#### Work request:
Where the records below begin, start copying, and stop after the line that contains "everyone, I think, in"; reproduce every line exactly but omit pictures.

#### Information given:

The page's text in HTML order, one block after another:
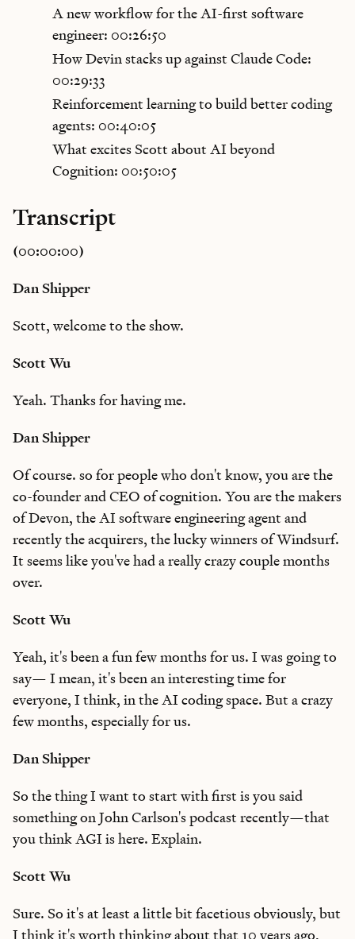
A new workflow for the AI-first software
engineer: 00:26:50
How Devin stacks up against Claude Code:
00:29:33
Reinforcement learning to build better coding
agents: 00:40:05
What excites Scott about AI beyond
Cognition: 00:50:05
Transcript
(00:00:00)
Dan Shipper
Scott, welcome to the show.
Scott Wu
Yeah. Thanks for having me.
Dan Shipper
Of course. so for people who don't know, you are the
co-founder and CEO of cognition. You are the makers
of Devon, the AI software engineering agent and
recently the acquirers, the lucky winners of Windsurf.
It seems like you've had a really crazy couple months
over.
Scott Wu
Yeah, it's been a fun few months for us. I was going to
say— I mean, it's been an interesting time for
everyone, I think, in the AI coding space. But a crazy
few months, especially for us.
Dan Shipper
So the thing I want to start with first is you said
something on John Carlson's podcast recently—that
you think AGI is here. Explain.
Scott Wu
Sure. So it's at least a little bit facetious obviously, but
I think it's worth thinking about that 10 years ago,

#### Expected output:
The page's text in HTML order, one block after another:
A new workflow for the AI-first software
engineer: 00:26:50
How Devin stacks up against Claude Code:
00:29:33
Reinforcement learning to build better coding
agents: 00:40:05
What excites Scott about AI beyond
Cognition: 00:50:05
Transcript
(00:00:00)
Dan Shipper
Scott, welcome to the show.
Scott Wu
Yeah. Thanks for having me.
Dan Shipper
Of course. so for people who don't know, you are the
co-founder and CEO of cognition. You are the makers
of Devon, the AI software engineering agent and
recently the acquirers, the lucky winners of Windsurf.
It seems like you've had a really crazy couple months
over.
Scott Wu
Yeah, it's been a fun few months for us. I was going to
say— I mean, it's been an interesting time for
everyone, I think, in the AI coding space. But a crazy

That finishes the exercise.